Using a home equity loan or HELOC to pay for college offers several benefits. Let’s explore the primary benefits of using a home equity loan to pay for college.

Potentially Lower Interest Rates

HELOCs and home equity loans largely attract borrowers because they offer relatively lower interest rates than other high-interest loans or credit cards. Paying for college on a credit card or personal loan would be much more expensive than a home equity loan. Even if you got an excellent rate with either option, you likely wouldn’t get enough money to cover the costs of a college education.

You can get more favorable rates with HELOCs and home equity loans because they’re backed by a valuable asset: your home. Financial institutions are more willing to approve a large loan amount when a borrower provides collateral.

Interest Rates That Won’t Change

Home equity loan interest rates are typically fixed, meaning you’ll make the same monthly payment over the life of the loan. A consistent payment can make it much easier to plan for your future finances and may even help you feel more confident about your ability to afford the loan.

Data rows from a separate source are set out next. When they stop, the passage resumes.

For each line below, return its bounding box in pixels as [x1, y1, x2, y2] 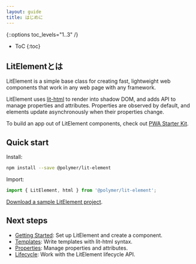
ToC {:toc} [14, 43, 41, 50]
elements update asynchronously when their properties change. [6, 109, 165, 116]
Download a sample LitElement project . [6, 198, 103, 205]
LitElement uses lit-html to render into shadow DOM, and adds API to [6, 95, 176, 103]
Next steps [6, 215, 48, 226]
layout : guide [6, 8, 42, 15]
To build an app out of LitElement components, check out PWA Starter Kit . [6, 120, 189, 127]
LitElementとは [6, 61, 63, 71]

Other options to pay for college tuition, like HELOCs, may not offer fixed interest rates. If market rates increase over the life of your loan, you’ll be making larger monthly payments. This uncertainty can make it much more difficult to plan for your future and make financial decisions much more stressful.

Potentially Easier Qualification Requirements

Your home’s equity is a powerful tool that can help you qualify for a larger loan with better rates, even if you have bad credit.

Because you’re asking for an especially large sum of money, lenders will need a solid incentive to allow you to borrow from them – and that’s where your home comes in.

Collateral provides lenders with additional security. If a borrower defaults, they can sell the home to recoup their losses. While leveraging home equity can increase your risk, it’s the reason a lender can offer a loan large enough to cover the costs of college tuition at favorable interest rates – even if you don’t have a stellar credit history.

While credit requirements can vary, lenders typically require a minimum credit score of around 620. A lower credit score may result in less favorable terms.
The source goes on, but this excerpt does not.